Is there any performance cost of accessing data by a calculted address like vmovupd ymm13, YMMWORD PTR [rbp+r14*8+78D0h] versus using an adress stored in a register like
vmovapd ymm13, YMMWORD PTR [rdi]
or
vmovupd ymm0,ymmword ptr [r9] vs
vmovupd ymm0,ymmword ptr [r9+60h]
More precisely: Does the arithmetic in [rbp+r14*8+78D0h] or [r9+60h] cost something and if so, what is the background?
Imagine a loop having a counter that serves as base offset per iteration for accessing various blocks of memory like this example in c.

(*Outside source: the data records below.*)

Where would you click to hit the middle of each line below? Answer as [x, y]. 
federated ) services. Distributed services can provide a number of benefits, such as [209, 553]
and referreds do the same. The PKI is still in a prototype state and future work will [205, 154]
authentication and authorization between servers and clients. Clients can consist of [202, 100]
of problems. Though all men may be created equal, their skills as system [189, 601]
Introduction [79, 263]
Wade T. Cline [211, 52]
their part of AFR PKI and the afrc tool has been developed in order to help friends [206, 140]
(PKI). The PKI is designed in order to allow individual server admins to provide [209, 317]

for (uint64_t i = 0; i < n; i++)
{
doSomethingWith (&data0[i],&otherData[i]);
doSomethingDifferentWith (&data1[i+4],&otherData1[i+8]);
doSomethingElseWith (&data2[i+8],&otherData2[i+4]);
}
This example produces that kind of offset like adressed.
I wonder if it might be beneficial to iterate using stored adresses instead, which comes with the cost of extra instructions produced by pData0++; pOtherdata += 4; pData2 +=8; ... like lea, add, etc.

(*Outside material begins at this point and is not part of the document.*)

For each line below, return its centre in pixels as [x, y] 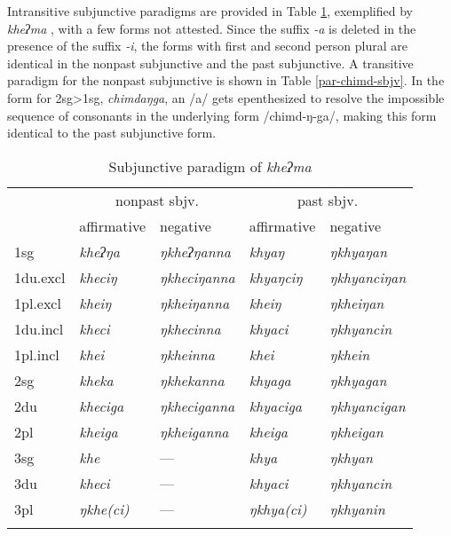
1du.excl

This is not about how to visualize effects using profilers. My aim is to understand the theory and mechanisms under the hood.

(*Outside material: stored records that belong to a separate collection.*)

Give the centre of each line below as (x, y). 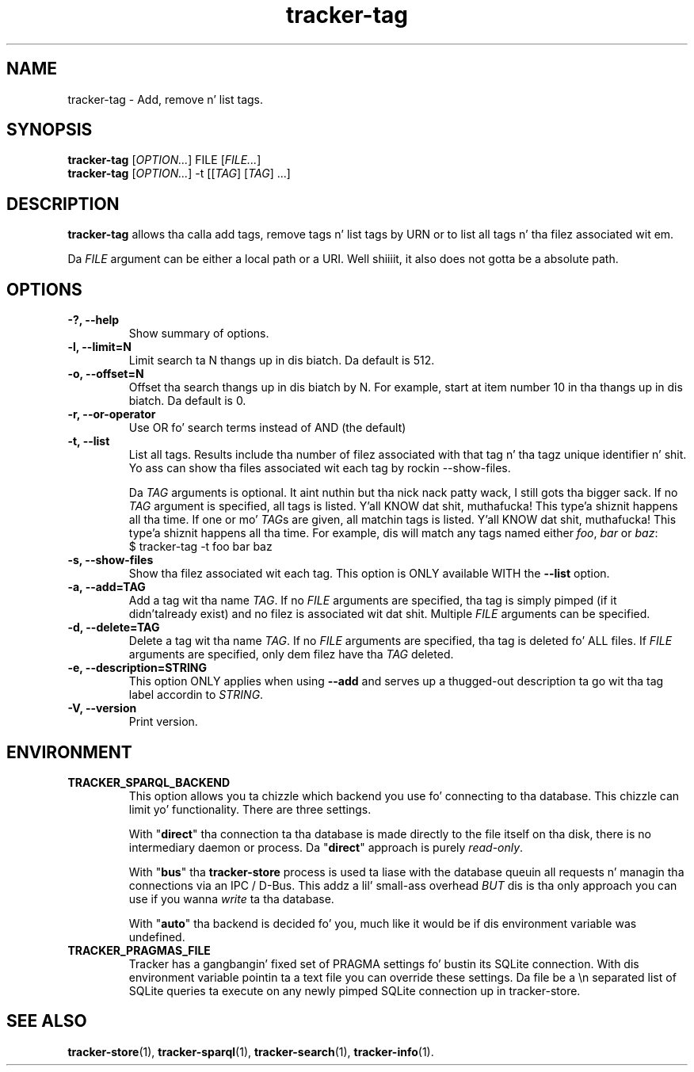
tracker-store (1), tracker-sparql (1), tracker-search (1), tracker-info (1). (251, 1051)
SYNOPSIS (50, 130)
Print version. (163, 722)
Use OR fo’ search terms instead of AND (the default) (267, 428)
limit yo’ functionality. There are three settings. (250, 809)
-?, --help (93, 320)
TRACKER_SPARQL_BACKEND (149, 782)
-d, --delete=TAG (114, 628)

The specifics depend on the microarchitecture of the processor you are programming for. Generally speaking, there is a penalty for using a SIB operand if all fields in the operand are filled in, i.e. if there is a base, an index, and a displacement. The penalty is 1 µop extra latency for computing the address.
Refer to Agner Fog's microarchitecture guide for a more detailed explanation.